◆ Material provided
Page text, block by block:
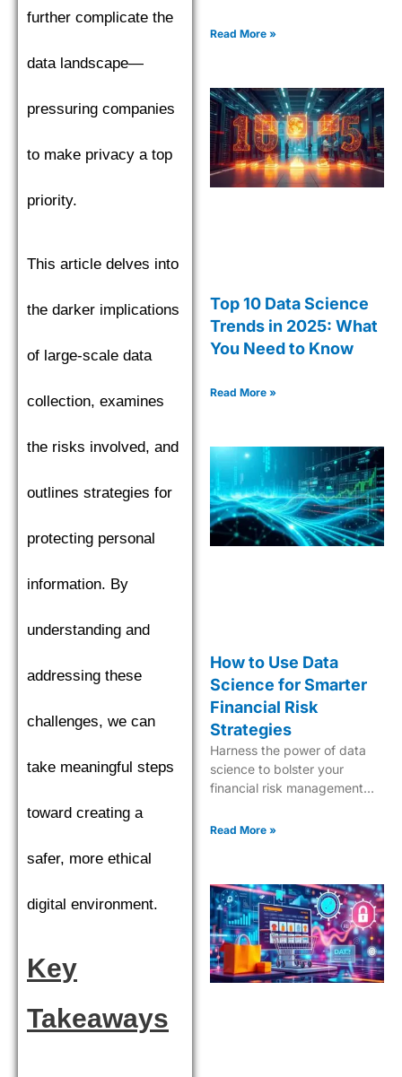
further complicate the
data landscape—
pressuring companies
to make privacy a top
priority.
This article delves into
the darker implications
of large-scale data
collection, examines
the risks involved, and
outlines strategies for
protecting personal
information. By
understanding and
addressing these
challenges, we can
take meaningful steps
toward creating a
safer, more ethical
digital environment.
Key
Takeaways
Read More »
Top 10 Data Science
Trends in 2025: What
You Need to Know
Read More »
How to Use Data
Science for Smarter
Financial Risk
Strategies
Harness the power of data
science to bolster your
financial risk management
edge tools and techniques
Read More »
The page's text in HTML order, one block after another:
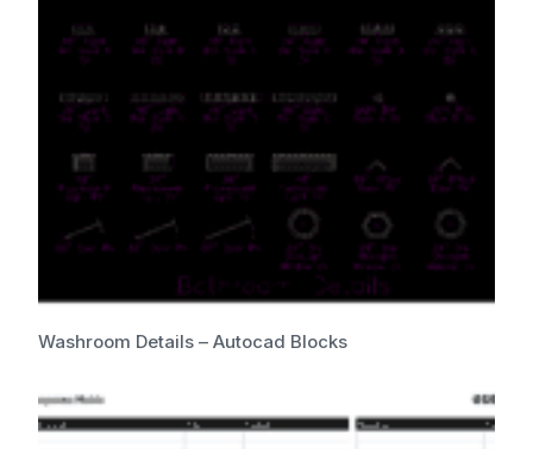
Washroom Details – Autocad Blocks
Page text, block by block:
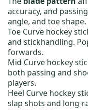
accuracy, and
angle, and toe shape.
Toe Curve hockey
and stickhandling.
forwards.
Mid Curve hockey
both passing and
players.
Heel Curve hockey
slap shots and long-
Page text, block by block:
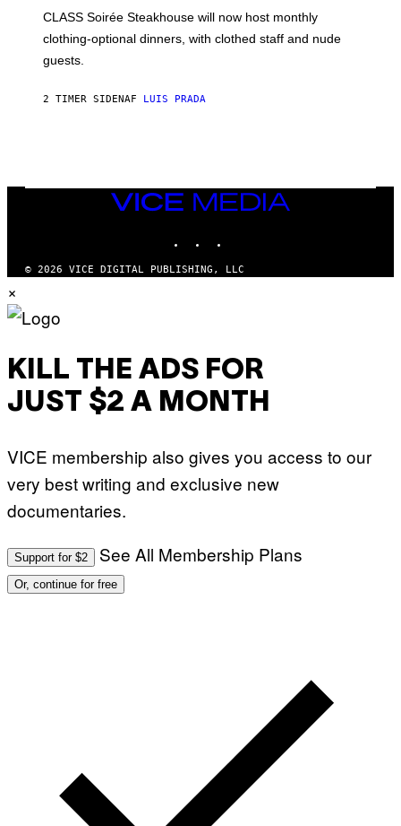
T
A
4
CLASS Soirée Steakhouse will now host monthly
clothing-optional dinners, with clothed staff and nude
guests.
2 TIMER SIDENAF LUIS PRADA
VICE
MEDIA
© 2026 VICE DIGITAL PUBLISHING, LLC
×
KILL THE ADS FOR
JUST $2 A MONTH
VICE membership also gives you access to our
very best writing and exclusive new
documentaries.
Support for $2 See All Membership Plans
Or, continue for free
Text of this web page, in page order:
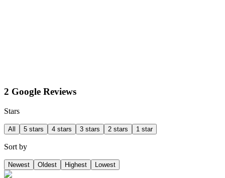
2 Google Reviews
Stars
All 5 stars 4 stars 3 stars 2 stars 1 star
Sort by
Newest Oldest Highest Lowest
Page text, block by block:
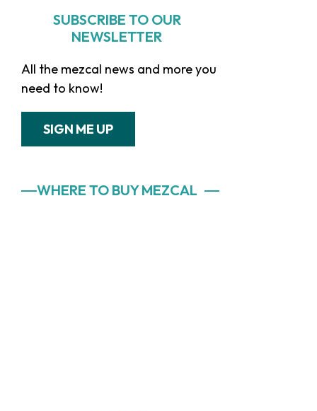
SUBSCRIBE TO OUR
NEWSLETTER
All the mezcal news and more you
need to know!
SIGN ME UP
WHERE TO BUY MEZCAL
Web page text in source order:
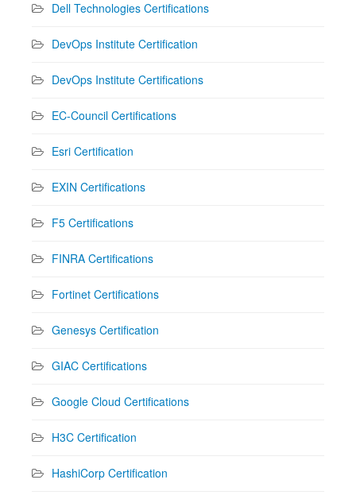
Dell Technologies Certifications
DevOps Institute Certification
DevOps Institute Certifications
EC-Council Certifications
Esri Certification
EXIN Certifications
F5 Certifications
FINRA Certifications
Fortinet Certifications
Genesys Certification
GIAC Certifications
Google Cloud Certifications
H3C Certification
HashiCorp Certification
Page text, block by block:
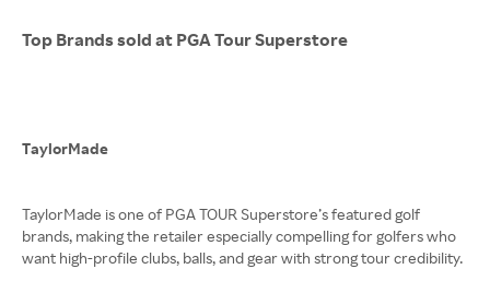
Top Brands sold at PGA Tour Superstore
TaylorMade
TaylorMade is one of PGA TOUR Superstore’s featured golf
brands, making the retailer especially compelling for golfers who
want high-profile clubs, balls, and gear with strong tour credibility.
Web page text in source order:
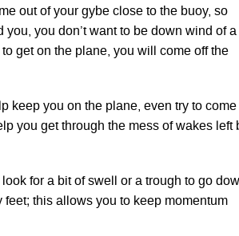
out of your gybe close to the buoy, so
you don’t want to be down wind of a
get on the plane, you will come off the
keep you on the plane, even try to come
you get through the mess of wakes left
for a bit of swell or a trough to go
this allows you to keep momentum
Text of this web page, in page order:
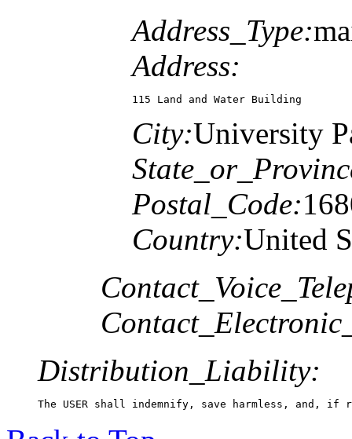
Address_Type:
Address:
115 Land and Water Building
City:University
Postal_Code:
Country:United
Distribution_Liability:
The USER shall indemnify, save harmless, and,
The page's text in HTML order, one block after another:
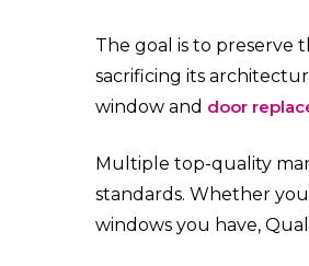
The goal is to preserve
sacrificing its
window and door
Multiple top-quality
standards. Whether
windows you have,
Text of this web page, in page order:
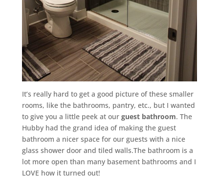
It’s really hard to get a good picture of these smaller
rooms, like the bathrooms, pantry, etc., but I wanted
to give you a little peek at our guest bathroom. The
Hubby had the grand idea of making the guest
bathroom a nicer space for our guests with a nice
glass shower door and tiled walls.The bathroom is a
lot more open than many basement bathrooms and I
LOVE how it turned out!
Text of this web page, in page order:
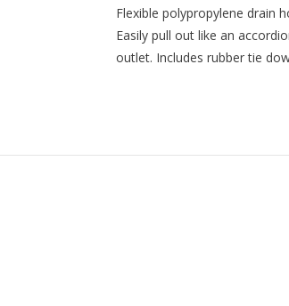
Flexible polypropylene drain
Easily pull out like an
outlet. Includes rubber tie
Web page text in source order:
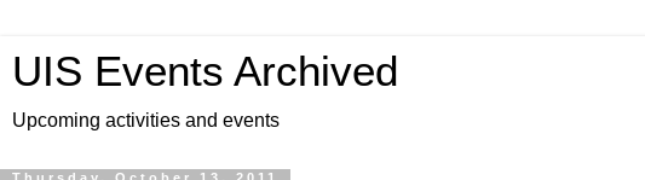
UIS Events Archived
Upcoming activities and events
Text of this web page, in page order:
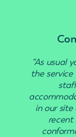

◆ Directions
The data above should be returned in full, exactly as written, apart from its images.

◆ Answer to this exercise
Page text, block by block:
further complicate the
data landscape—
pressuring companies
to make privacy a top
priority.
This article delves into
the darker implications
of large-scale data
collection, examines
the risks involved, and
outlines strategies for
protecting personal
information. By
understanding and
addressing these
challenges, we can
take meaningful steps
toward creating a
safer, more ethical
digital environment.
Key
Takeaways
Read More »
Top 10 Data Science
Trends in 2025: What
You Need to Know
Read More »
How to Use Data
Science for Smarter
Financial Risk
Strategies
Harness the power of data
science to bolster your
financial risk management
edge tools and techniques
Read More »
The page's text in HTML order, one block after another:
Washroom Details – Autocad Blocks
Page text, block by block:
accuracy, and
angle, and toe shape.
Toe Curve hockey
and stickhandling.
forwards.
Mid Curve hockey
both passing and
players.
Heel Curve hockey
slap shots and long-
Page text, block by block:
T
A
4
CLASS Soirée Steakhouse will now host monthly
clothing-optional dinners, with clothed staff and nude
guests.
2 TIMER SIDENAF LUIS PRADA
VICE
MEDIA
© 2026 VICE DIGITAL PUBLISHING, LLC
×
KILL THE ADS FOR
JUST $2 A MONTH
VICE membership also gives you access to our
very best writing and exclusive new
documentaries.
Support for $2 See All Membership Plans
Or, continue for free
Text of this web page, in page order:
2 Google Reviews
Stars
All 5 stars 4 stars 3 stars 2 stars 1 star
Sort by
Newest Oldest Highest Lowest
Page text, block by block:
SUBSCRIBE TO OUR
NEWSLETTER
All the mezcal news and more you
need to know!
SIGN ME UP
WHERE TO BUY MEZCAL
Web page text in source order:
Dell Technologies Certifications
DevOps Institute Certification
DevOps Institute Certifications
EC-Council Certifications
Esri Certification
EXIN Certifications
F5 Certifications
FINRA Certifications
Fortinet Certifications
Genesys Certification
GIAC Certifications
Google Cloud Certifications
H3C Certification
HashiCorp Certification
Page text, block by block:
Top Brands sold at PGA Tour Superstore
TaylorMade
TaylorMade is one of PGA TOUR Superstore’s featured golf
brands, making the retailer especially compelling for golfers who
want high-profile clubs, balls, and gear with strong tour credibility.
Web page text in source order:
out of your gybe close to the buoy, so
you don’t want to be down wind of a
get on the plane, you will come off the
keep you on the plane, even try to come
you get through the mess of wakes left
for a bit of swell or a trough to go
this allows you to keep momentum
Text of this web page, in page order:
Address_Type:
Address:
115 Land and Water Building
City:University
Postal_Code:
Country:United
Distribution_Liability:
The USER shall indemnify, save harmless, and,
The page's text in HTML order, one block after another:
The goal is to preserve
sacrificing its
window and door
Multiple top-quality
standards. Whether
windows you have,
Text of this web page, in page order:
It’s really hard to get a good picture of these smaller
rooms, like the bathrooms, pantry, etc., but I wanted
to give you a little peek at our guest bathroom. The
Hubby had the grand idea of making the guest
bathroom a nicer space for our guests with a nice
glass shower door and tiled walls.The bathroom is a
lot more open than many basement bathrooms and I
LOVE how it turned out!
Text of this web page, in page order:
Flexible polypropylene drain
Easily pull out like an
outlet. Includes rubber tie
Web page text in source order:
UIS Events Archived
Upcoming activities and events
Text of this web page, in page order:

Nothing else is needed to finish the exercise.